Yahoo Inc. offices, housing its Search Marketing Group, are pictured in Burbank, California, in this file picture taken October 14, 2010. Yahoo Inc reported the theft of 400,000 user names and passwords to access its own site as well as those of other companies, saying that hackers had taken advantage of a security vulnerability in its computer systems, Reuters reported on July 12, 2012.

Credit: Reuters/Fred Prouser/Files

BOSTON (Reuters) - More than 400,000 Yahoo Inc user names and passwords were stolen and published on the Web, putting other websites at risk as well, after hackers exploited a vulnerability in Yahoo's computer systems.

Some logins for Google Inc, AOL Inc and Microsoft Corp services were among those compromised. The three companies said they required affected users to reset passwords for sites including Gmail, AOL, Hotmail, MSN and Live.com.

Yahoo issued a statement apologizing for the breach, the latest setback for a company that has lost two chief executives in a year and is struggling to revive stalled revenue growth.

Chairman Alfred Amoroso acknowledged that Yahoo had experienced a "tumultuous" year at its annual shareholder meeting on Thursday morning. Interim CEO Ross Levinsohn told attendees he was optimistic about the company's progress.

The breach prompted criticism from security experts who said that a major Internet firm like Yahoo should do a better job at protecting user data.

"This points to some very lax security practices," said Rob D'Ovidio, associate professor of criminal justice at Drexel University.

As an example, he noted that the hackers were able to produce more than 400,000 cleartext passwords within a day. That indicates that Yahoo either did not encrypt them at all or used an encryption method that was easy to crack, he said.

The professional networking service LinkedIn recently came under similar criticism. Security experts chided the company for failing to use sophisticated encryption practices to secure its passwords, millions of which were released following a breach last month.

WHAT HAPPENED?

Yahoo spokeswoman Dana Lengkeek said "an older file" had been stolen from Yahoo Contributor Network, an Internet publishing service that Yahoo purchased about two years ago. It helps writers, photographers and videographers to sell their work over the Web.

"We are fixing the vulnerability that led to the disclosure of this data, changing the passwords of the affected Yahoo! users and notifying the companies whose users' accounts may have been compromised," she said.
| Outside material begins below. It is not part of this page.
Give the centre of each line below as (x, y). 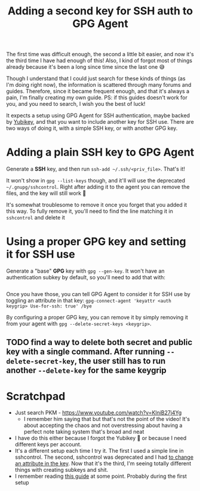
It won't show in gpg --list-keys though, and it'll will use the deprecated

AOL said the Yahoo data published on the Web included valid passwords for 1,699 accounts. Microsoft and Google declined to provide similar numbers.

Other firms whose customers were at risk include Comcast Corp, Verizon Communications Inc and AT&T, Rapid7 researcher Marcus Carey said. He estimated that tens of thousands of accounts of users of services other than Yahoo were affected by the breach.

AT&T and Verizon did not have any immediate comment. Officials with Comcast could not be reached.

AOL Senior Vice President David Temkin said spammers typically use credentials like the ones stolen from Yahoo to break into email accounts and use them to send out spam.

"In this case, I think we actually got ahead of it before the people who stole those accounts were able to use them," Temkin said.

The five most popular passwords in the group were "123456", "password", "welcome" and "ninja", according to an analysis by anti-virus software maker ESET.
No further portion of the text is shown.